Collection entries
-------
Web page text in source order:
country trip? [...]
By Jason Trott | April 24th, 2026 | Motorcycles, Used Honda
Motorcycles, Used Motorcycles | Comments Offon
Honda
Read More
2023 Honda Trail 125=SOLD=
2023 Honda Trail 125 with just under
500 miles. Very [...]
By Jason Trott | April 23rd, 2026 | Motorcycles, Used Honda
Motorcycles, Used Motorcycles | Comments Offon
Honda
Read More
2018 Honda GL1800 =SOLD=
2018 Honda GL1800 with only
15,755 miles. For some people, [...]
-------
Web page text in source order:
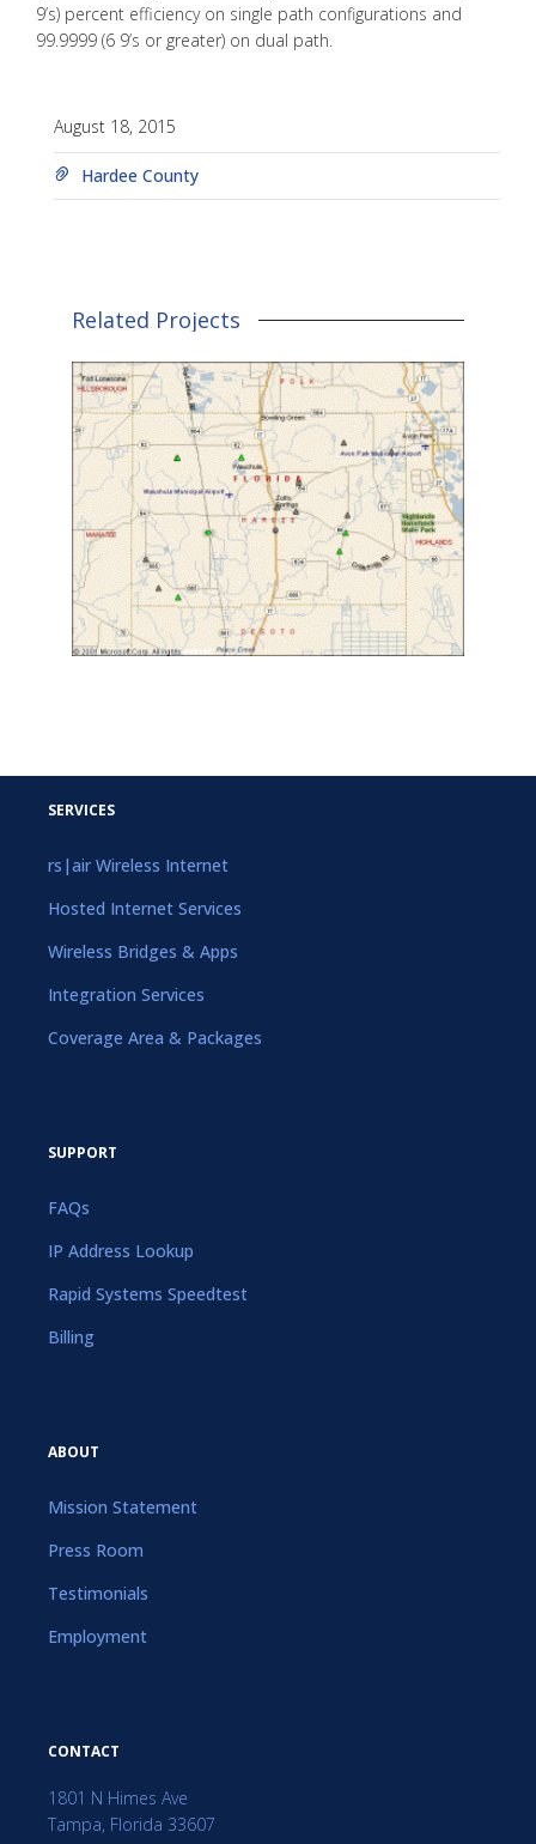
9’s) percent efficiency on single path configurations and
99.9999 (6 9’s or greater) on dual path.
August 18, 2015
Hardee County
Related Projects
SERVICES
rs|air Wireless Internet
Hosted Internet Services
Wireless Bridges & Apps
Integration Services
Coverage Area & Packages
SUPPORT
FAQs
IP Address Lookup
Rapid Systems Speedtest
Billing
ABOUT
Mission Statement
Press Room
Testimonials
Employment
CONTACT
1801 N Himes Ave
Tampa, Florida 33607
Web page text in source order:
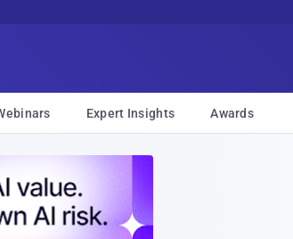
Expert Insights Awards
-------
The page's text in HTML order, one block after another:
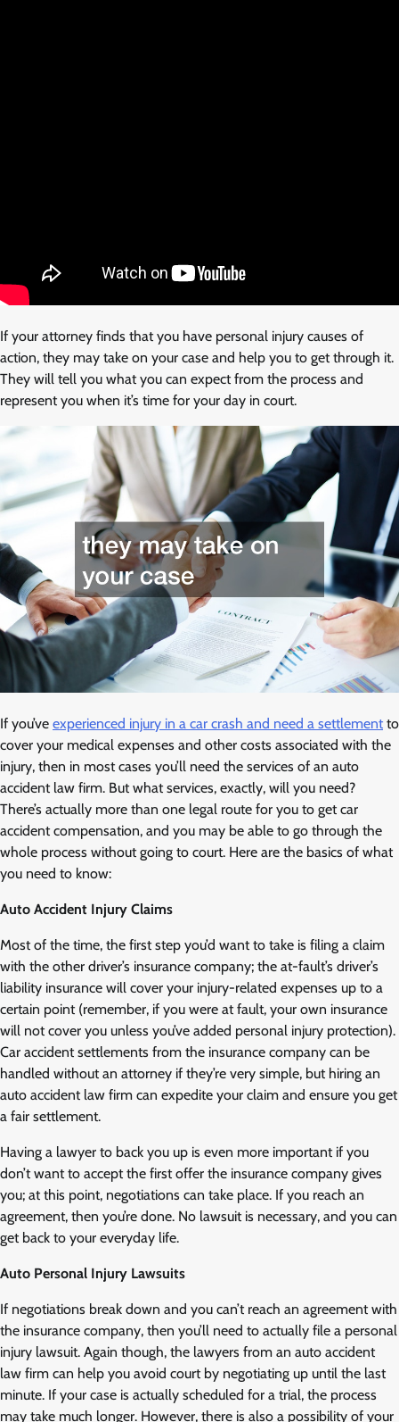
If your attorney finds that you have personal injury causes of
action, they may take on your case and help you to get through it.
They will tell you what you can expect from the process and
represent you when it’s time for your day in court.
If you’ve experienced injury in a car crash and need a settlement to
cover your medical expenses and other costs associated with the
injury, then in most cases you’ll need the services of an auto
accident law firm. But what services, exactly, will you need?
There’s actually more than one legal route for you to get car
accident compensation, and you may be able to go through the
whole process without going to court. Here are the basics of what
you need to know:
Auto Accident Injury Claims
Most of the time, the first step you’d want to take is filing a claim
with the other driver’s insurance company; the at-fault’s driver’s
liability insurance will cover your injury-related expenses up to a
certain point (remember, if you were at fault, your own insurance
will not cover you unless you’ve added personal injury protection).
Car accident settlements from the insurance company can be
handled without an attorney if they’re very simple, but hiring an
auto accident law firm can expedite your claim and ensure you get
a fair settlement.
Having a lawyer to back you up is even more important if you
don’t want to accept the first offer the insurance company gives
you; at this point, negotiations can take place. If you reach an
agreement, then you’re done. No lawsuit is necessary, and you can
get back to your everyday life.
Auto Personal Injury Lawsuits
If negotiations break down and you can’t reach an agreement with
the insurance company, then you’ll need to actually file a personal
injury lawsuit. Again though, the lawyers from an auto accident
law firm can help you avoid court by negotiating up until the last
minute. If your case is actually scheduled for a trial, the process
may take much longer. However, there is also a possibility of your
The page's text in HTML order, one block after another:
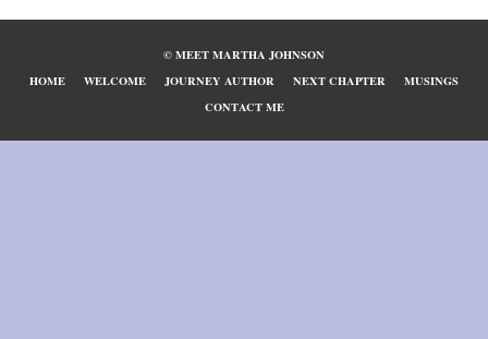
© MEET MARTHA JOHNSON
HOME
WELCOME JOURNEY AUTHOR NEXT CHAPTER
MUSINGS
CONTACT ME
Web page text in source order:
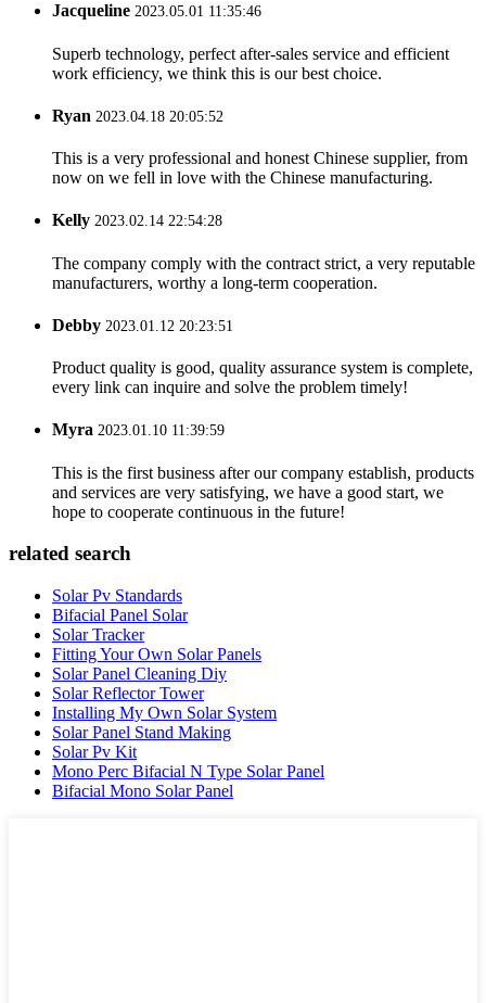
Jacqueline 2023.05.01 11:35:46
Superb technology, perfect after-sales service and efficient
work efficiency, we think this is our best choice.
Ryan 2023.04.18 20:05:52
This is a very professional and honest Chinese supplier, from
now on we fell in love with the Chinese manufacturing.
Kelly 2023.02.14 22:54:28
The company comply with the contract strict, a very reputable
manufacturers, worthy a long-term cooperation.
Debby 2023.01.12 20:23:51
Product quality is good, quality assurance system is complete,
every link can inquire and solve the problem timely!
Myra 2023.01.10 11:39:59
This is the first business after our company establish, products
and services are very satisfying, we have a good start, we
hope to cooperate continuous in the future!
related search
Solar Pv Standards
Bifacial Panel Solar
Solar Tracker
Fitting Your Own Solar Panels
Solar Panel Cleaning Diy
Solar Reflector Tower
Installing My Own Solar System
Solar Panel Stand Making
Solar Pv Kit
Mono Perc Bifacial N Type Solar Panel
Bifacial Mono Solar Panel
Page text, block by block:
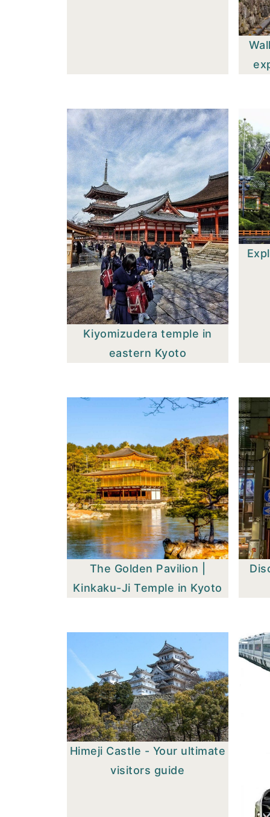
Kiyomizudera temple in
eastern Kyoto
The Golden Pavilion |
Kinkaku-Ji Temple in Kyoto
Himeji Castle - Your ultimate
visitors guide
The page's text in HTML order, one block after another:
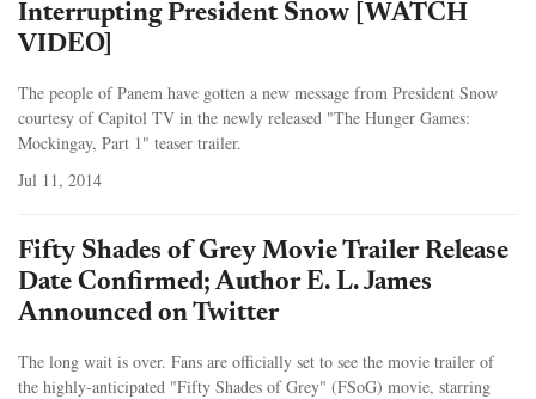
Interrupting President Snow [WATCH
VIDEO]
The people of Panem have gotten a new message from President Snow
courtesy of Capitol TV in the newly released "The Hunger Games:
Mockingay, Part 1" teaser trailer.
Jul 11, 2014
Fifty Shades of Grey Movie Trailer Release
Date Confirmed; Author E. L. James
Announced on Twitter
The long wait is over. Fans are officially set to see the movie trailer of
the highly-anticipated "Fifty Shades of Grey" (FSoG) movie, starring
-------
→ WORK INSTRUCTION
Check every line of the data, and copy the ones that contain "people".

→ THE COMPLETED TASK
15,755 miles. For some people, [...]
The people of Panem have gotten a new message from President Snow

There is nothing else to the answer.